Grand-mère était une sainte. L'adolescent n'avait pas eu conscience de la faim de loup qui lui campait dans les tripes avant d'entendre parler de nourriture. Pour une fois, la vieille dame n'avait fait aucune remarque sur ses manières de table, et pourtant il n'y avait mis aucun effort.

« Et bien, peut-être que tu as hérité de ma sensibilité familiale, mais cet appétit, c'est tout Hamada » se borna-t-elle à commenter. « L'influence du kami, probablement. »

A la mention d'influence, Tadashi sentit son cœur bondir dans sa poitrine. Suite à l'insistance du Professeur Oikawa pour lui faire passer un examen médical, il avait demandé des précisions sur le type de répercussions que pouvait avoir l'intervention d'un youkai sur l'organisme humain.

Et à un moment, il avait été question de…

« Hé… Un inugami dans la famille, c'est pas supposé être… dangereux ? »

Maemi cligna des yeux, larges et sombres comme la nuit.

« … J'ai failli ne pas épouser ton grand-père à cause de cela » lança-t-elle tout à trac. « Il court toujours de vilaines rumeurs sur les lignées inugami, et mes parents se méfiaient à juste titre. Seulement, qui d'autre aurait voulu une femme susceptible d'être tuée par son propre don héréditaire, si ce n'est un autre paria ? Nous nous sommes donc unis. »

Tout à coup, quelque chose imbibait l'atmosphère. Sale. Glacé. Inébranlable.

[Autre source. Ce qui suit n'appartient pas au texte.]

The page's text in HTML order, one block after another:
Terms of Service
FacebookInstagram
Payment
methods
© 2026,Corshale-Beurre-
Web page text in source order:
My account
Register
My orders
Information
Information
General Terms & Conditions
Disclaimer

« … Quand notre fille est née, elle était comme tous les autres. Bruyante. Souriante. Parfaite. C'est quand elle a grandi… Elle refusait de marcher plutôt que de ramper à quatre pattes. Elle refusait de parler et grognait quand on insistait. Tomeo… Après avoir perdu deux frères aînés et un plus jeune à cause d'un excès de l'influence du kami dans leur sang, il insistait qu'elle était juste handicapée. Qu'elle pouvait rester avec nous, tant qu'on s'en occupait, tant qu'on l'ai-aimait... »

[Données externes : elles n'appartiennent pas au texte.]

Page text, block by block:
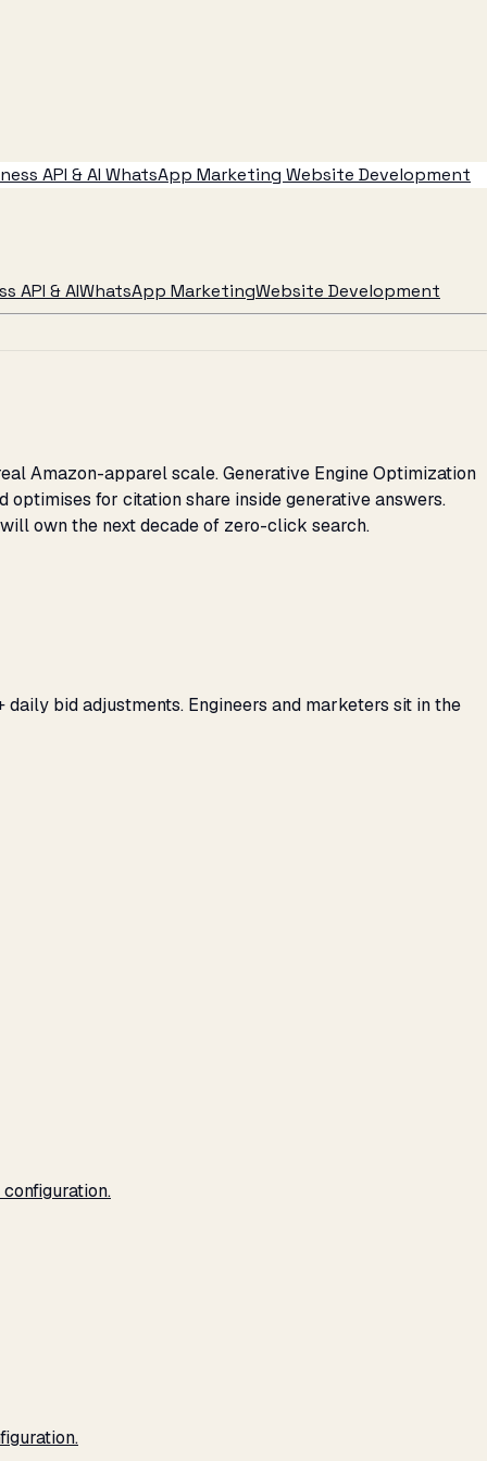
API & AI WhatsApp Marketing Website Development
API & AIWhatsApp MarketingWebsite Development
Amazon-apparel scale. Generative Engine Optimization
optimises for citation share inside generative answers.
own the next decade of zero-click search.
bid adjustments. Engineers and marketers sit in the

« Je savais pas que j'avais une tante » fit Tadashi pour laisser à Maemi le temps de se remettre de son hoquet mouillé.

Grand-mère avait les yeux trop brillants.

« Tadashi-kun, tu te rappelles la cicatrice rouge que ton père avait sur l'avant-bras ? Celle en demi-cercle ? »

« … Oui ? »

« J'avais juste tourné le dos un moment. Et puis j'ai entendu ton père de deux mois qui criait… Et quand je suis revenue, mon bébé avait le bras en sang, ma fille avait la bouche pleine de sang, et mon mari la tenait pour l'empêcher de finir le travail. »

Silence. Lourd. Compact.

« … Tomeo… il m'a dit d'emmener Daiki à l'hôpital, qu'il s'occuperait de tout, et… et je savais ce qui se passerait, ce qu'il allait faire, mais je la sentais aussi, je sentais la forme de ses pensées, et… de la viande. Elle ne voyait pas un bébé, pas son petit frère. Juste de la viande. »

La vieille dame était si fragile dans les bras de Tadashi, il avait peur de la faire voler en éclats s'il maintenait un contact trop appuyé. Sauf qu'il ne pouvait pas bouger. Pas fuir, même s'il voulait échapper à cette histoire que traînait ses grand-parents. Échapper à l'horreur qu'il devinait au bout du récit.

Tout le monde savait ce qui arrive à un chien trop dangereux.

« Je... »

Mais les mots ne voulaient pas venir.

Maemi gémit faiblement dans son étreinte.

« Kagome. Ma toute petite fille. »

Tadashi continua de la tenir, muettement.

Il n'y avait rien à dire. Rien qui puisse être dit.